++++ DATA SHOWN
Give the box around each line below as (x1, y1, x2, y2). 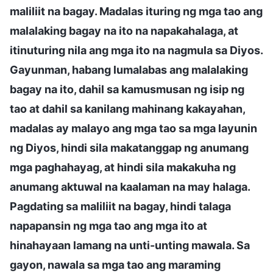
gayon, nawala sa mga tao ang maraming (10, 258, 221, 271)
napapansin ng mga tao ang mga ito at (10, 219, 207, 232)
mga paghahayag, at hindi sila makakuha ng (10, 160, 236, 174)
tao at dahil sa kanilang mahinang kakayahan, (10, 102, 245, 115)
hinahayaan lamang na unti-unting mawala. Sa (10, 238, 250, 252)
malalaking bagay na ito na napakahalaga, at (10, 24, 238, 37)
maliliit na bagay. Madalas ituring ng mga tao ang (10, 4, 263, 18)
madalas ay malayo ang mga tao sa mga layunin (10, 121, 257, 135)
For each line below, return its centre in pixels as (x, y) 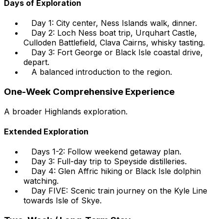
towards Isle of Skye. (63, 201)
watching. (41, 181)
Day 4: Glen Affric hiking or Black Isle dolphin (116, 171)
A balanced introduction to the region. (102, 72)
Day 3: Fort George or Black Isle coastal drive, (117, 53)
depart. (36, 62)
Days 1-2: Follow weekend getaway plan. (106, 152)
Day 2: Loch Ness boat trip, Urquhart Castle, (114, 33)
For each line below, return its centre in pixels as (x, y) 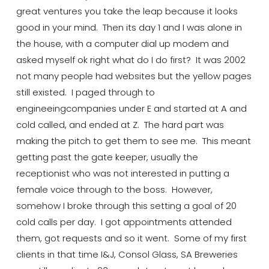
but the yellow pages (203, 76)
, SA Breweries (207, 254)
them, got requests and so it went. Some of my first (131, 238)
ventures (62, 11)
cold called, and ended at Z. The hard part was (120, 124)
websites (135, 76)
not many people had (65, 76)
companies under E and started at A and (156, 108)
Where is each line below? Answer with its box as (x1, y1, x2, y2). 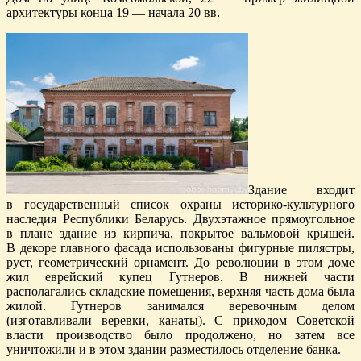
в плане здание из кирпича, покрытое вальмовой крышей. (6, 226, 355, 240)
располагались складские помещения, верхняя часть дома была (6, 284, 355, 298)
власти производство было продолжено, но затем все (6, 327, 355, 342)
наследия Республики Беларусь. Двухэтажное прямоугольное (6, 211, 355, 226)
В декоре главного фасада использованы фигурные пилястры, (6, 240, 355, 255)
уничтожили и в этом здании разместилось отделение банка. (6, 342, 341, 356)
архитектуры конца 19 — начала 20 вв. (6, 5, 220, 19)
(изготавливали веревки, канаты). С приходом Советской (6, 313, 355, 327)
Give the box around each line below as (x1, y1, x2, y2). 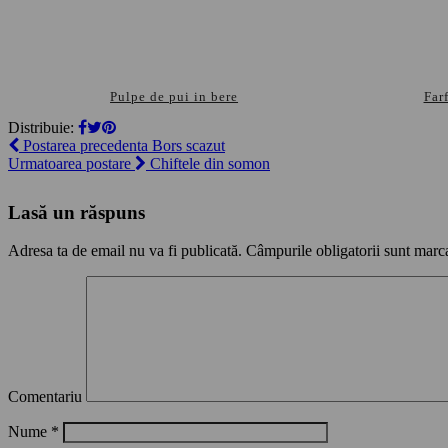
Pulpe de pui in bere (110, 88, 239, 104)
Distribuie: (8, 118, 78, 136)
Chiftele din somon (146, 154, 270, 172)
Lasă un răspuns (8, 201, 145, 223)
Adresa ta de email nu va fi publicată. (8, 242, 242, 260)
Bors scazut (148, 136, 225, 154)
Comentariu (8, 388, 82, 406)
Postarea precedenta (19, 136, 148, 154)
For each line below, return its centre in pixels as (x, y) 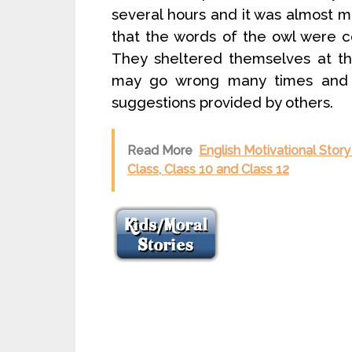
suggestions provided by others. (222, 102)
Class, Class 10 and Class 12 (208, 169)
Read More (160, 150)
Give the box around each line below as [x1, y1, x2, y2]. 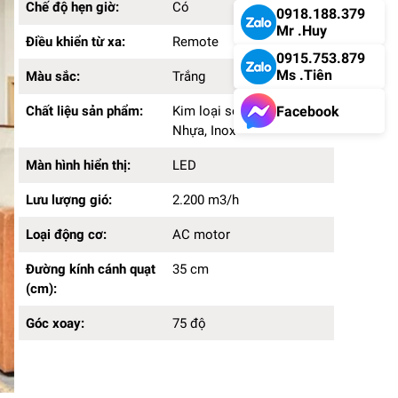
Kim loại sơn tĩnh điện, [171, 103, 305, 119]
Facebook [276, 102, 339, 120]
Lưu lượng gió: [26, 192, 115, 208]
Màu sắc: [26, 68, 84, 84]
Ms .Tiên [276, 67, 332, 84]
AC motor [171, 227, 230, 243]
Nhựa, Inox [171, 123, 235, 139]
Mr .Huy [276, 22, 327, 39]
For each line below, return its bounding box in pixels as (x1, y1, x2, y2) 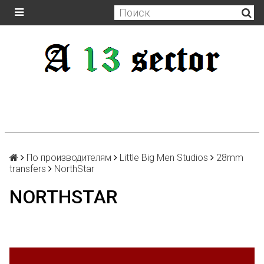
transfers (9, 163, 46, 174)
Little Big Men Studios (120, 152, 208, 163)
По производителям (27, 152, 111, 163)
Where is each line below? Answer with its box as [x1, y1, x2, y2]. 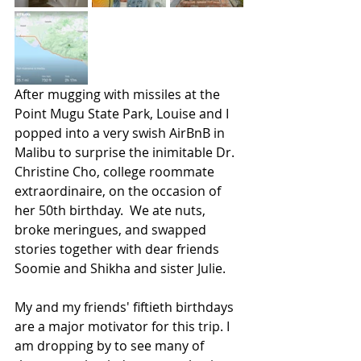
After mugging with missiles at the [15, 85, 223, 103]
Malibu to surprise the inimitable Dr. [15, 143, 238, 161]
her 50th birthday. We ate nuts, [15, 201, 209, 219]
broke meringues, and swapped [15, 221, 210, 239]
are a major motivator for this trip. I [15, 317, 233, 335]
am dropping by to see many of [15, 337, 207, 355]
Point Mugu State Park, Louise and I [15, 105, 232, 122]
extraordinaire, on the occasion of [15, 182, 224, 200]
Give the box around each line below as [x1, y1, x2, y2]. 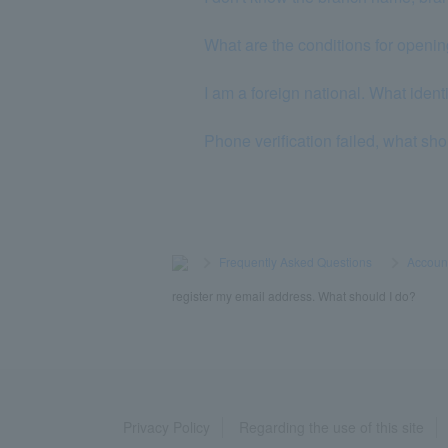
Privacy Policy [123, 416, 210, 437]
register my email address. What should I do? [172, 286, 416, 304]
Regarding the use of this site [239, 416, 424, 437]
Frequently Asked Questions [219, 252, 373, 270]
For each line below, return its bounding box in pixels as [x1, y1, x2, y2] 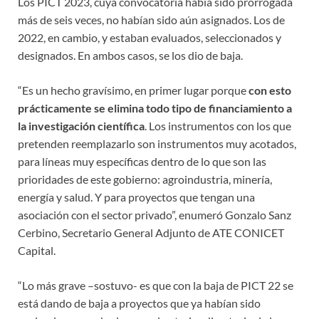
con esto [249, 83, 291, 98]
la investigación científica [18, 119, 145, 133]
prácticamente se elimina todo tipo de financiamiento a [18, 101, 292, 115]
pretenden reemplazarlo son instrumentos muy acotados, [18, 137, 296, 151]
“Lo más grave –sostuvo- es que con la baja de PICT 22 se [18, 278, 293, 293]
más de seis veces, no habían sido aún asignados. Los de [18, 13, 285, 27]
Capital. [18, 244, 56, 258]
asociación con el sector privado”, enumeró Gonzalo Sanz [18, 208, 291, 222]
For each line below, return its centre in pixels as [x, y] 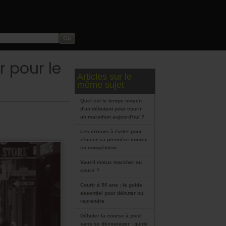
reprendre [92, 201]
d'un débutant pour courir [111, 109]
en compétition [98, 148]
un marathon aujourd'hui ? [112, 117]
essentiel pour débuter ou [112, 193]
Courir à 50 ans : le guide [111, 185]
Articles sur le [103, 77]
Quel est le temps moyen [111, 101]
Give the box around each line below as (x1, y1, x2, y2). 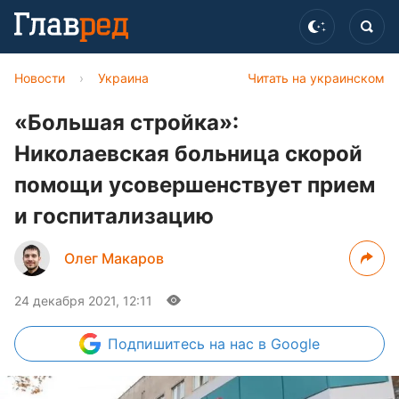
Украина (98, 70, 149, 85)
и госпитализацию (14, 203, 214, 229)
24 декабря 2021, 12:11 (14, 293, 152, 308)
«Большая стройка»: (14, 110, 239, 135)
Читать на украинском (248, 70, 385, 85)
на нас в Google (209, 335, 320, 353)
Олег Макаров (64, 249, 164, 267)
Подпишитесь (108, 335, 209, 353)
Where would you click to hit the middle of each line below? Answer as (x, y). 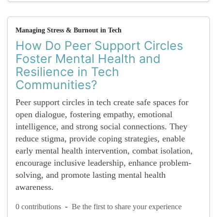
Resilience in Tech (67, 72)
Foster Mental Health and (88, 59)
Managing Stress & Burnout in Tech (69, 30)
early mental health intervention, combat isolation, (104, 151)
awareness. (35, 187)
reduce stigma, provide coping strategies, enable (100, 139)
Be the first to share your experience (127, 206)
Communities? (56, 85)
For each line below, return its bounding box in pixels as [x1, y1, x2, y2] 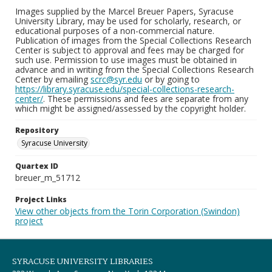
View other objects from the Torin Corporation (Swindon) [15, 205, 240, 217]
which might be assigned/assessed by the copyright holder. [15, 103, 246, 114]
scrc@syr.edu [90, 73, 142, 85]
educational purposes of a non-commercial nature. [15, 25, 214, 36]
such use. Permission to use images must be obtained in [15, 54, 237, 66]
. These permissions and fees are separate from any [43, 93, 248, 104]
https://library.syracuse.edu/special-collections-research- [15, 83, 234, 95]
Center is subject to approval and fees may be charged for [15, 44, 244, 56]
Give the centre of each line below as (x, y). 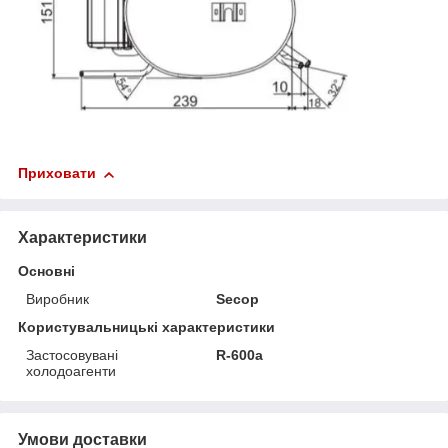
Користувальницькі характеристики (146, 327)
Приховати (57, 173)
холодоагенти (71, 371)
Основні (46, 271)
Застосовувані (72, 355)
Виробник (57, 299)
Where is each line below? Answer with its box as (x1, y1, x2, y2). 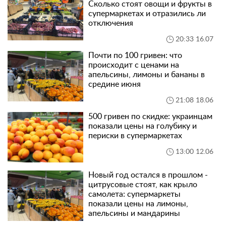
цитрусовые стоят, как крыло (88, 181, 197, 189)
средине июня (88, 80, 141, 88)
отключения (88, 19, 133, 27)
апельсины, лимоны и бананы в (88, 71, 205, 79)
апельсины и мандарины (88, 209, 180, 217)
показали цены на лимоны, (88, 200, 188, 208)
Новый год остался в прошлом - (88, 171, 208, 179)
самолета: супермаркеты (88, 190, 181, 198)
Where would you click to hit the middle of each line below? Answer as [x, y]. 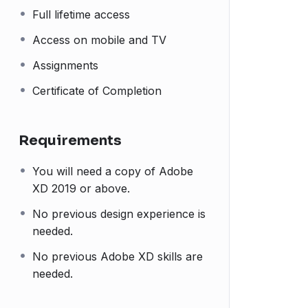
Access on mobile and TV [99, 40]
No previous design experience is [119, 214]
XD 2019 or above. [81, 188]
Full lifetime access [81, 14]
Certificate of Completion [97, 91]
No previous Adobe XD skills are [118, 256]
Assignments [65, 65]
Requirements [70, 141]
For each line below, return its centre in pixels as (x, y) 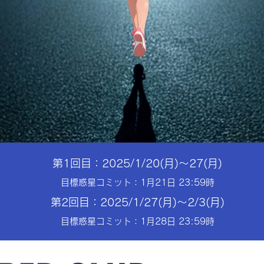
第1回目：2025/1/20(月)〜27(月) (137, 163)
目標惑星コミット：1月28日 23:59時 (137, 221)
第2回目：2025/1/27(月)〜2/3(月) (137, 202)
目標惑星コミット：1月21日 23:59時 (137, 182)
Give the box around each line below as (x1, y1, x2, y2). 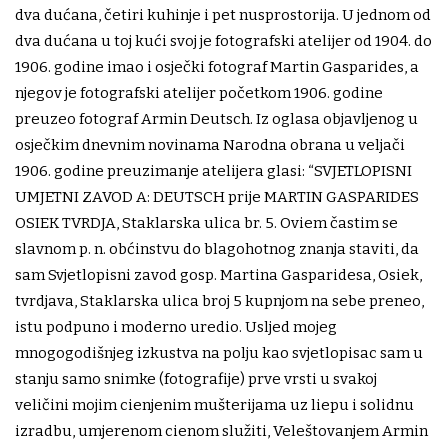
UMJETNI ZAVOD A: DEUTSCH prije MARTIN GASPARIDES (15, 187, 419, 206)
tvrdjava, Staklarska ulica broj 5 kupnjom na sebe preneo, (15, 291, 424, 310)
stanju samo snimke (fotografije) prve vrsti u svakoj (15, 369, 377, 388)
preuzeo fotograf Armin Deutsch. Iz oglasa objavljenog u (15, 109, 418, 128)
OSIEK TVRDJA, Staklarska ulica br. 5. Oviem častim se (15, 213, 398, 232)
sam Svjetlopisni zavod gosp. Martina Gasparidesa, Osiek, (15, 265, 422, 284)
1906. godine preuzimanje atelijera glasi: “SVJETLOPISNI (15, 161, 412, 180)
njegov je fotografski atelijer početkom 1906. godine (15, 83, 383, 102)
++++++++
_ACTIVITY_
Only the lines above from the one containing "maliliit na bagay." through the one containing "Day 4: Glen" should be returned, verbatim and inclusive, with pictures excluded.

_EXERCISE ANSWER_
maliliit na bagay. Madalas ituring ng mga tao ang (10, 4, 263, 18)
madalas ay malayo ang mga tao sa mga layunin (10, 121, 257, 135)
For each line below, return its centre in pixels as (x, y) 
towards Isle of Skye. (63, 201)
watching. (41, 181)
Day 4: Glen Affric hiking or Black Isle dolphin (116, 171)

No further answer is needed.